Sending your kids to summer camp is a big deal. While it is a rewarding experience, there are also tons of factors that come into play to make sure that camp is right for your kids. From the right age, to activities, Dr. Laurie Hollman, psychotherapist and author of the book Unlocking Parental Intelligence, shared some incredible and questions that we can ask ourselves before we send our kids away:
At what age should I send my child to camp?
The answer to this question is complex and really depends on the individual child. For parents of pre-schoolers, consider your child’s physical capacity to withstand a day of constant activity in the heat. “Between swimming, crafts, singing, drama, kickball, etc., summer camp provides a constant swirl of events, which works wonderfully for some children, but not all,” says Hollman.

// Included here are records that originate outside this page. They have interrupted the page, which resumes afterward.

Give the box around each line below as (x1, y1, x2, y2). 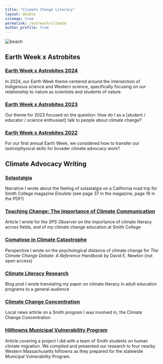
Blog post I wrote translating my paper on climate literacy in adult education (5, 281, 157, 287)
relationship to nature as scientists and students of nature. (5, 89, 122, 95)
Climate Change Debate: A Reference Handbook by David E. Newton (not (5, 252, 153, 258)
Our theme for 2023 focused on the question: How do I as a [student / (5, 112, 145, 118)
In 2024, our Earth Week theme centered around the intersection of (5, 78, 141, 84)
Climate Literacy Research (5, 270, 69, 277)
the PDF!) (5, 196, 24, 202)
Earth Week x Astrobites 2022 (5, 130, 78, 136)
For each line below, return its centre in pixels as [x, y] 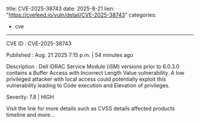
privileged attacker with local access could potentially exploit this [86, 79]
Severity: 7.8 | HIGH [30, 97]
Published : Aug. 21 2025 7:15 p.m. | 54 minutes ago [70, 55]
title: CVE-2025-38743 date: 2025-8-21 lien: [60, 9]
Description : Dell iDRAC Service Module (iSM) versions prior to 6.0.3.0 [93, 67]
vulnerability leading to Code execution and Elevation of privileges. [88, 85]
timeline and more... [31, 115]
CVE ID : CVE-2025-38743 [39, 43]
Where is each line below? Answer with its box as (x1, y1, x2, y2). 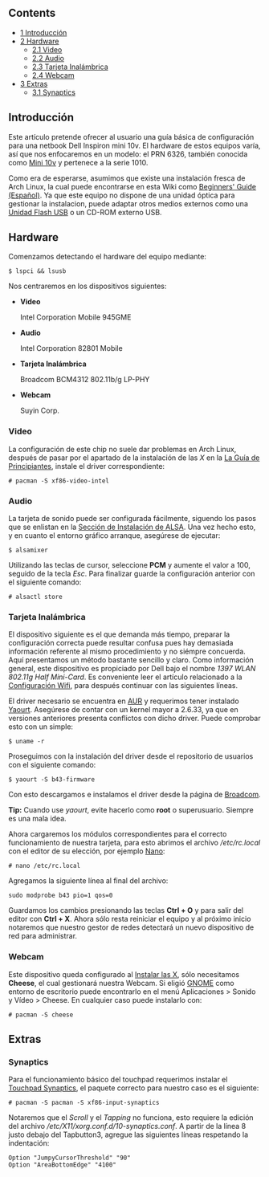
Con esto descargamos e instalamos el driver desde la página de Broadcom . (8, 790, 261, 800)
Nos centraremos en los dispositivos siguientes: (8, 281, 167, 291)
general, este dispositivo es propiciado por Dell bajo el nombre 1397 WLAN (8, 664, 256, 674)
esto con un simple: (8, 722, 74, 731)
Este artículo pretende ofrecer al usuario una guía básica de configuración (8, 132, 255, 141)
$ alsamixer (8, 546, 48, 555)
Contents (8, 6, 56, 20)
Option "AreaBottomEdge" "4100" (8, 1161, 116, 1169)

For all ages, consider the following:
- Does your child enjoy a range of different activities?
- Is your child open to new experiences and pushing his or her comfort zone?
- Can he or she make friends?
- Does your child follow instruction and cooperate effectively?
At what age should I send my child to sleepaway camp?
Again, the answer is complex and really depends on the individual child. Consider if your child has had experiences sleeping away from home and how they’ve reacted. Usually this occurs by ages 7-9, but remember each child is individual. Consider the following:
- Has your child had a sleep over at a friend’s house or a relatives?
- What’s your child’s general attitude about being away from you?
- What’s your own level of separation anxiety?
- How has your child succeeded at day camp? You’ll want your child to understand what camp’s about before you send him off for a few weeks.
What type of camp should I consider?
There are more options today than ever before—from your common local day camps to themed, religious, sports and sleepaway camps. The possibilities are endless. Here’s what’s important to know for each:
- Themed camps usually last for shorter periods of time so they give more latitude for parent and child. To consider: While your child may be doing what he or she truly loves, does the camp’s timing work for your needs as well.
- Sleepaway camp. What’s the communications plan for sleepaway camp? A good camp sends frequent updates, doesn’t allow for cell phones so that kids can let go and integrate, provides comfortable phone time and encourages frequent letter or email writing.
- Day camp. Have you looked into the camp’s history and philosophy? Many camps have been around for generations with seasoned staff and thousands of happy campers. Additionally, many camps have philosophies—culture, arts, leadership, teamwork—that are weaved into all activities.
- For all camps, be sure to look into:
- The ratio of campers to counselors.
- The qualifications of counselor, the minimum age and how are they trained.
- Accreditation by the American Camp Association
- Where the kids swimming, and is there time for free as well as instructional swim.
How to prepare for camp?
- When you start researching camps early in the year, start talking about camp with your child.
- Once you have real information about the camp, express all of the fun and excitement that comes with the various activities available.
- If your child is going to sleepaway camp, begin to talk to them about the idea of going away.
- Don’t show worry. There is the good chance those worries and fears will rub off on your children.
- Consider sending your child to camp with a friend. Especially the self-conscious or introverted child may need a buddy to feel they belong with and can depend on for some nurturance while venturing forth into making new friends.